_Work item:_
For each line below that includes the string "baratos", show the whole line.

(Records contained in a dataset)
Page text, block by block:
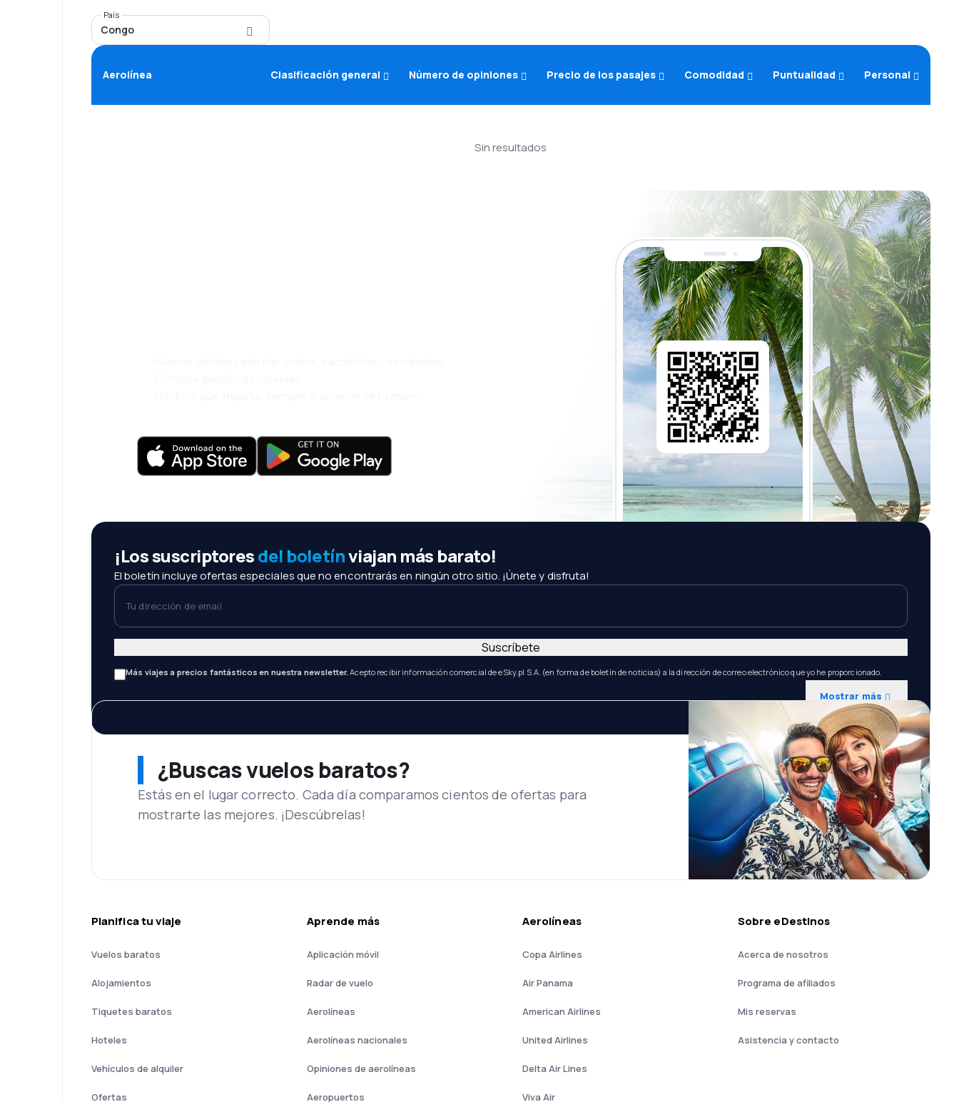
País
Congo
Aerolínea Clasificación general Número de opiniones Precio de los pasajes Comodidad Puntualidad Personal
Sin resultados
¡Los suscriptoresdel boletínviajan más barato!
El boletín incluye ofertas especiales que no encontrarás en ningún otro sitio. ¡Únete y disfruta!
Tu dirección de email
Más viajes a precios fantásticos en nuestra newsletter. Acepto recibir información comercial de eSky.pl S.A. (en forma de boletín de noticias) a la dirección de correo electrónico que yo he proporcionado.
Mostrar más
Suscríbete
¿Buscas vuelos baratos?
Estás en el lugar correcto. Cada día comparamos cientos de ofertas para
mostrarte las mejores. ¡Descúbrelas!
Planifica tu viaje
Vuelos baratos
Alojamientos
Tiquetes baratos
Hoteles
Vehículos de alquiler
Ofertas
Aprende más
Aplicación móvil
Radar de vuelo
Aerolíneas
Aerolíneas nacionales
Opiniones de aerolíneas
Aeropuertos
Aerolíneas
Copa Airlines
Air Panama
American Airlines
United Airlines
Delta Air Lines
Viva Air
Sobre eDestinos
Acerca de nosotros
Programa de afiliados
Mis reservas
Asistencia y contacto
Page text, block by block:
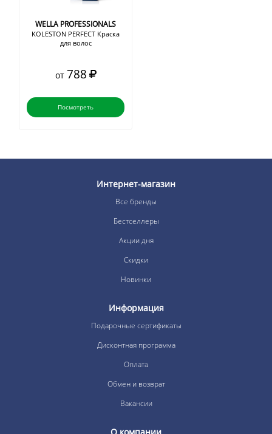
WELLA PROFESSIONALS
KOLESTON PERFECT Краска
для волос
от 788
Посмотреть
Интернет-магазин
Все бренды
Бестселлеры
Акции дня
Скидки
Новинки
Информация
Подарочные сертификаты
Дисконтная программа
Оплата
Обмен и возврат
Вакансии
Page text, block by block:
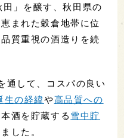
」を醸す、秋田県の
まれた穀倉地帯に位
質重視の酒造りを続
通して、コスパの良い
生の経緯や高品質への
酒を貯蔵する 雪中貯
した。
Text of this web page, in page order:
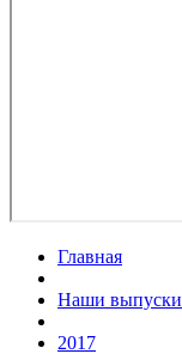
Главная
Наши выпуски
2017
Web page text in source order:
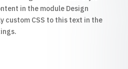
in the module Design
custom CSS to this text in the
==
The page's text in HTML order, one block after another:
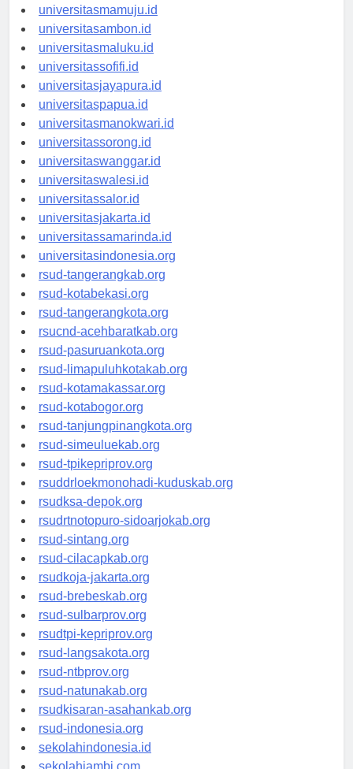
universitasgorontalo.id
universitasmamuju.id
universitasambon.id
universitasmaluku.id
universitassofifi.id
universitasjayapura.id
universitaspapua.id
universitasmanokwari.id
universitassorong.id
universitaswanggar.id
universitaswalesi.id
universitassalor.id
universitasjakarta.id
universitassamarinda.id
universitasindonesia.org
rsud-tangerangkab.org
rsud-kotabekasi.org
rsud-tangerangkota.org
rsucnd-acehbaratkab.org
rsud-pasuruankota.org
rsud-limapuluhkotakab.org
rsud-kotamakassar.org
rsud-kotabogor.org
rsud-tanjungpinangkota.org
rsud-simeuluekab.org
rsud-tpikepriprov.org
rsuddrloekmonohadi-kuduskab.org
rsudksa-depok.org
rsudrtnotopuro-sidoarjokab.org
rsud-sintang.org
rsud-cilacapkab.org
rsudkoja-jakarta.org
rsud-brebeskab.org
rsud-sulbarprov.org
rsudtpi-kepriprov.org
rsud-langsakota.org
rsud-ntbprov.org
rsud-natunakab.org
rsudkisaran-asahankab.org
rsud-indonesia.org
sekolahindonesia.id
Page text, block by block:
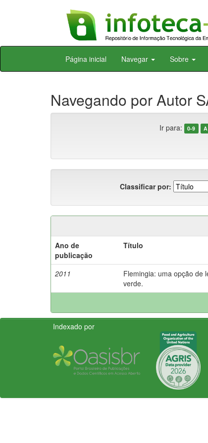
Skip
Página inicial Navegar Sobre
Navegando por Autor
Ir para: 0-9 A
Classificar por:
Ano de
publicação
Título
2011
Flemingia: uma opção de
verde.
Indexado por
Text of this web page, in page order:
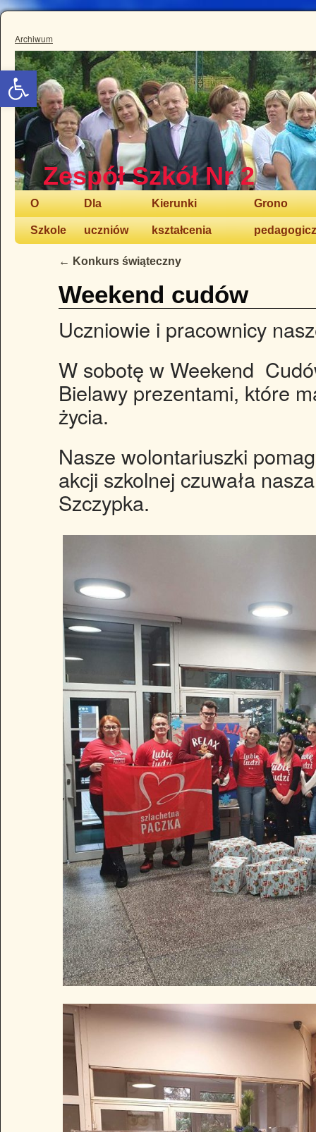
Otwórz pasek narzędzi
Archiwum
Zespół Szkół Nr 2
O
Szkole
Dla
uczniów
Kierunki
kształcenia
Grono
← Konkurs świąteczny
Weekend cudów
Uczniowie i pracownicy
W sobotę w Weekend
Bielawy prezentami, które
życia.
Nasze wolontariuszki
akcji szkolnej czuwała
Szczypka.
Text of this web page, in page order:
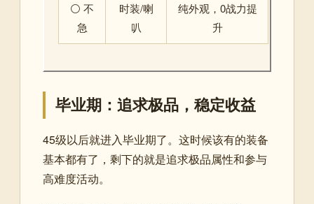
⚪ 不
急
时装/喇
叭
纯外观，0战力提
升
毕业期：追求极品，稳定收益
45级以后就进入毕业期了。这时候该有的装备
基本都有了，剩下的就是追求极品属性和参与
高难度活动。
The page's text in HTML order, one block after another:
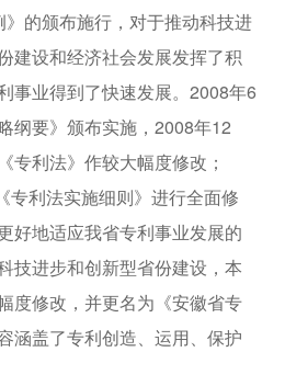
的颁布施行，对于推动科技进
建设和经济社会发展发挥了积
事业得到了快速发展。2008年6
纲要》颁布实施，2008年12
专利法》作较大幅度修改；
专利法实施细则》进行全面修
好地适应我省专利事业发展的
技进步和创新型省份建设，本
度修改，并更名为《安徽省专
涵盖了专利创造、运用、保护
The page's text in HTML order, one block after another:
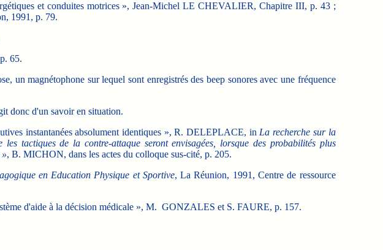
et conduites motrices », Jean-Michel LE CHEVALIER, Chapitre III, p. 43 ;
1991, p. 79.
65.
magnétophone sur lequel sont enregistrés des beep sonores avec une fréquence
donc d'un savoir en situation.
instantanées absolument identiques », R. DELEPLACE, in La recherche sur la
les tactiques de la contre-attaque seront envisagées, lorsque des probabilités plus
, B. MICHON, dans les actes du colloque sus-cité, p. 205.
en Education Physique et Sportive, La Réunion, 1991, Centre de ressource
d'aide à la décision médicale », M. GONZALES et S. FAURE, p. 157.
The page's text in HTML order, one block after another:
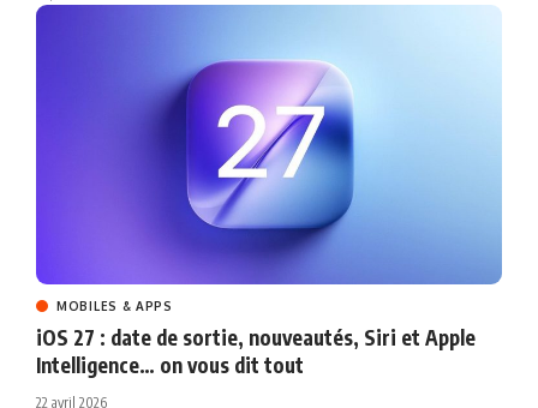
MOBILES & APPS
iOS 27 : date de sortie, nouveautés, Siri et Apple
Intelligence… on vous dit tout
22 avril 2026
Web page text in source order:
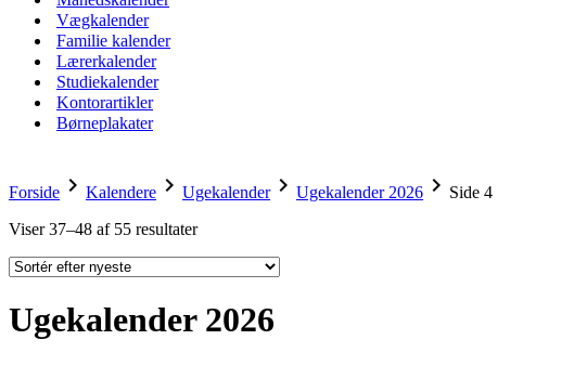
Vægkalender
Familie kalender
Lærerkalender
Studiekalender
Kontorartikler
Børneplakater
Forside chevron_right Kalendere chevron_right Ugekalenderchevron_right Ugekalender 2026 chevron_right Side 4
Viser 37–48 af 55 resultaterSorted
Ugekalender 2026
* * *
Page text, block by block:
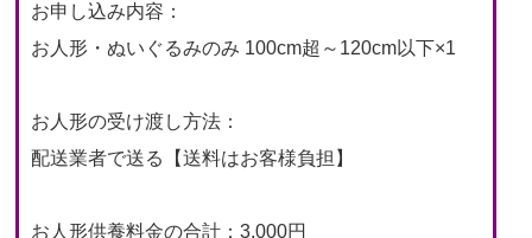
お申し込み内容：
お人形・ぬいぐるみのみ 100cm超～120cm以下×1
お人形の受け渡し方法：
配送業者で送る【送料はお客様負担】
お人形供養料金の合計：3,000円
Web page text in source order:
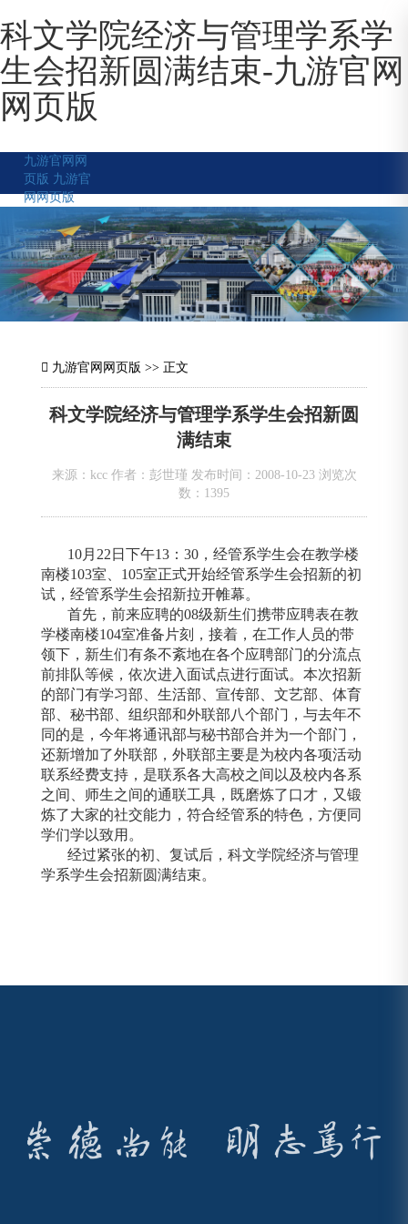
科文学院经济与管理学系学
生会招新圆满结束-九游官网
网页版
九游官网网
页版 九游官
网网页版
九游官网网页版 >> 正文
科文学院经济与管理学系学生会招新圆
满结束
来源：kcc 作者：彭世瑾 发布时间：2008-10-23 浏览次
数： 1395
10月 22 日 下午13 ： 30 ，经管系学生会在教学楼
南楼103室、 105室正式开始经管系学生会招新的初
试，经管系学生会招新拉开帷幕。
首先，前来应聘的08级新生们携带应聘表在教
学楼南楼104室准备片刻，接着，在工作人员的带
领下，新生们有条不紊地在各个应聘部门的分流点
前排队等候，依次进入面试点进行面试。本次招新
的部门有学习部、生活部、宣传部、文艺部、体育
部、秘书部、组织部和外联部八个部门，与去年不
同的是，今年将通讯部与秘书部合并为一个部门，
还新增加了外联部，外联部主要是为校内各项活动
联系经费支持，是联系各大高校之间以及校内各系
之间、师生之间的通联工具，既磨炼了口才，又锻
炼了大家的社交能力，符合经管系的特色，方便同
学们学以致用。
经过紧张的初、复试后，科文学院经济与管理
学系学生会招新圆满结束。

_Exercise output:_
¿Buscas vuelos baratos?
Vuelos baratos
Tiquetes baratos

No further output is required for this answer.